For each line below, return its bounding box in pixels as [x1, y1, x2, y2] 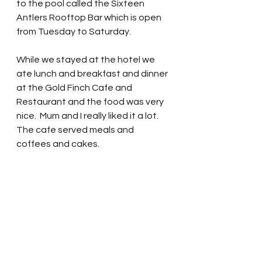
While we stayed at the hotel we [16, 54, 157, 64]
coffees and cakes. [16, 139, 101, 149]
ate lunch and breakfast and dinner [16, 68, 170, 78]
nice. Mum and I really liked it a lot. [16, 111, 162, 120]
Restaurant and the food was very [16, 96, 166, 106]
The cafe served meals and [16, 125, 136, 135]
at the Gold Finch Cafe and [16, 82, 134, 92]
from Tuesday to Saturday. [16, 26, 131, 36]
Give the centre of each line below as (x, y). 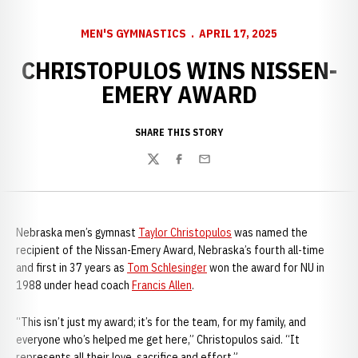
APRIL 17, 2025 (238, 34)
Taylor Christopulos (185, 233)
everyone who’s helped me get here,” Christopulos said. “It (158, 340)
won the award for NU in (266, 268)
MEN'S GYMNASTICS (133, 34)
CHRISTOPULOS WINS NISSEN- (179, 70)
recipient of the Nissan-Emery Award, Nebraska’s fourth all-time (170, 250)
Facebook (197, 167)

==

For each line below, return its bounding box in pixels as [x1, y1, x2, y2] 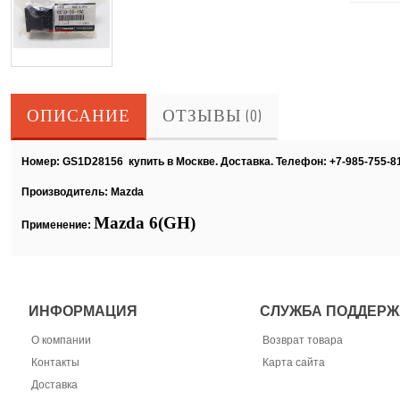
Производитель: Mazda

* _WORK TASK_
Going by the data above, the answer is exactly the lines from the one holding "Give the centre" to the one holding "Facebook (197, 167)", both kept, with the pictures left out.

* _WRITTEN REPLY_
Give the centre of each line below as (x, y). 
APRIL 17, 2025 (238, 34)
Taylor Christopulos (185, 233)
everyone who’s helped me get here,” Christopulos said. “It (158, 340)
won the award for NU in (266, 268)
MEN'S GYMNASTICS (133, 34)
CHRISTOPULOS WINS NISSEN- (179, 70)
recipient of the Nissan-Emery Award, Nebraska’s fourth all-time (170, 250)
Facebook (197, 167)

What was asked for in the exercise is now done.